O representante Charlie Wilson, falecido democrata do Texas que fez dos mujahedeen afegãos sua causa pessoal, chamou o Haqqani pai de a "bondade em pessoa".

Oficiais de inteligência dos EUA que trabalhavam diretamente com Haqqani tinham uma visão um pouco menos sonhadora. "Ele sempre foi um cara de olhos arregalados", disse um deles. "Mas nós não estávamos falando sobre dar bolsas para Harvard ou MIT a esses caras. Eles eram o flagelo dos soviéticos."

Os lutadores Haqqani rolavam pedras das montanhas para bloquear a passagem de comboios soviéticos, disse o oficial. "Então eles sentavam na montanha e atiravam nos russos a tarde toda", disse.

O temperamento feroz de Jalaluddin Haqqani era acompanhado por sua devoção às regras do Islã, disse o oficial.

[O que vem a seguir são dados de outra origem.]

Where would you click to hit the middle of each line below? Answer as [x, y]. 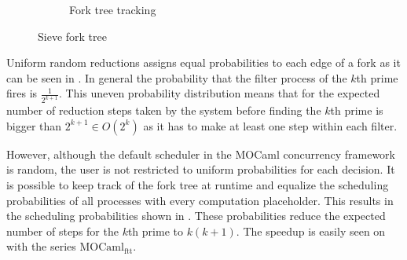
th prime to [155, 231]
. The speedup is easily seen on [311, 231]
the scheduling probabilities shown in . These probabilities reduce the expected [196, 216]
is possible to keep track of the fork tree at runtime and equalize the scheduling [198, 185]
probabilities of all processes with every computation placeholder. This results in [200, 200]
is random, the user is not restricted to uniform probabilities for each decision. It [201, 169]
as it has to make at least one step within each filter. [270, 125]
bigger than [34, 125]
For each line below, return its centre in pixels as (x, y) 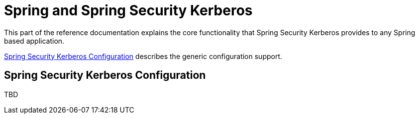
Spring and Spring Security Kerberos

Atingido no joelho durante o jejum do Ramadã, Haqqani fez com que os médicos tirassem a bala sem anestesia, em vez de violar um princípio religioso ao engolir medicação para dor durante o dia, disse o oficial. Há pouca dúvida de que se a família ganhar mais poder no Afeganistão, ela instituiria a regra islâmica.

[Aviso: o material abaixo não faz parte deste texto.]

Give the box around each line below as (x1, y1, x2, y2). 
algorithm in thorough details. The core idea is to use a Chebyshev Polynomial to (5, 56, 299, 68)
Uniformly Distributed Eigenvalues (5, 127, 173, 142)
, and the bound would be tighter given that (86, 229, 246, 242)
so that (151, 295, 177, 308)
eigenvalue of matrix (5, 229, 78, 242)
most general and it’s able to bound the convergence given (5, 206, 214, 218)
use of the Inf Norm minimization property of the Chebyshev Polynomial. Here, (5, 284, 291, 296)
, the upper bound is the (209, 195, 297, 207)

Para os americanos que trabalharam com eles na década de 1980, o fato de que o Haqqani agora enfrenta seus antigos aliados dos EUA não é uma surpresa. Os russos foram ocupantes estrangeiros, agora os americanos também o são.

"O clã Haqqani sempre foi de senhores da guerra dessa parte do país", disse Sageman, o ex-agente da CIA. "Ele sempre será."

Opções limitadas

Em 19 de fevereiro de 2009, um dia antes de o general Ashfaq Parvez Kayani, comandante sênior do Paquistão, chegar em Washington por seus primeiros encontros com o governo Obama, a Embaixada dos EUA em Islamabad enviou um telegrama secreto para o Departamento de Estado.

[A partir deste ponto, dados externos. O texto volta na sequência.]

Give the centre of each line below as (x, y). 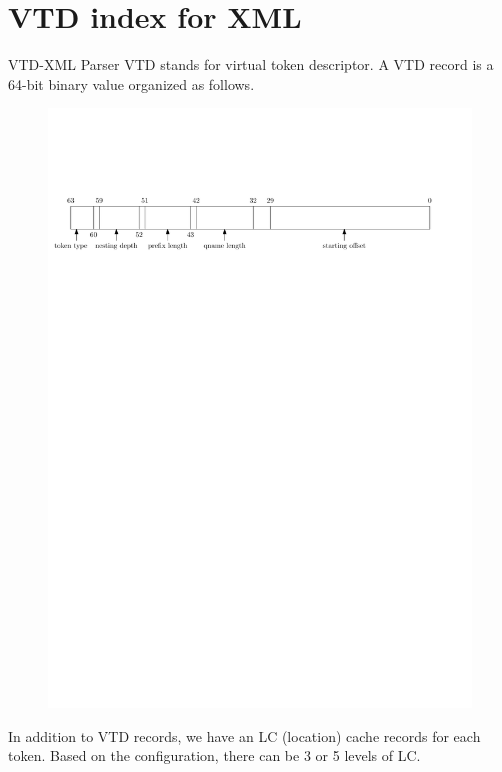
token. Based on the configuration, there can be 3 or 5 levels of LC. (214, 755)
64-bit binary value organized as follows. (131, 83)
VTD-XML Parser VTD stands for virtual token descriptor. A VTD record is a (251, 64)
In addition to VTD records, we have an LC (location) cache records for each (244, 735)

Oficiais americanos acreditavam que Kayani, ex-líder de espionagem do Paquistão, há anos supervisionava o apoio encoberto do Paquistão a grupos militantes como o clã Haqqani, e o dossiê deu conselhos diretos sobre as negociações que seguiriam.

"A única mensagem que Kayani deve ouvir em Washington é que esse apoio deve terminar", afirmava o dossiê, escrito pelo embaixador Anne W. Patterson.

Nos 30 meses que se passaram, poucos em Washington acreditam que o apoio do Paquistão a grupos de milícia armada tenha diminuído. Autoridades dos EUA que já foram otimistas e tentaram mudar o comportamento do Paquistão por meio de pagamentos em dinheiro e bajulações, agora aceitam uma realidade sóbria: enquanto o Paquistão tiver a sua segurança ameaçada pela Índia, que tem um exército muito maior, ele contará com grupos militantes como o Haqqani, o Taleban e o Lashkar-e-Taiba como forças reprensentantes ocasionais.

A nova urgência para uma solução política para o Afeganistão tem limitado ainda mais as opções de Washington para lutar contra o clã Haqqani. Durante discussões de alto nível no ano passado, oficiais do governo Obama debateram listar o grupo como uma "organização terrorista estrangeira", o que permitiria que alguns de seus bens fossem congelados e poderia dissuadir doadores de apoiar o grupo. Embora alguns comandantes militares tenham pressionado por essa solução, o governo finalmente decidiu que tal medida poderia alienar o Haqqani e afastar o clã de futuras negociações.

Oficiais optaram por dar um passo menor e nomear líderes individuais do Haqqani como terroristas, incluindo Badruddin e Sirajuddin Haqqani.

Mas, conforme Washington se esforça para mediar um cessar no jogo da guerra no Afeganistão, não há dúvida se o clã Haqqani vai negociar, e se seus patronos em Islamabad irão permitir essa negociação. Após uma década de guerra, há um sentimento crescente entre os diplomatas dos Estados Unidos, os soldados e espiões de que os EUA estão saindo do Afeganistão sem nunca descobrir como esse jogo irritantemente complexo é jogado.

"Existe alguma fórmula para que o Paquistão concorde em deixar de apoiar a insurgência no Afeganistão e em vez disso ajude a mediar e fique satisfeito com um acordo político", perguntou Karl W. Eikenberry, que serviu como comandante e embaixador no Afeganistão. "Nós não sabemos a resposta a essa pergunta", disse.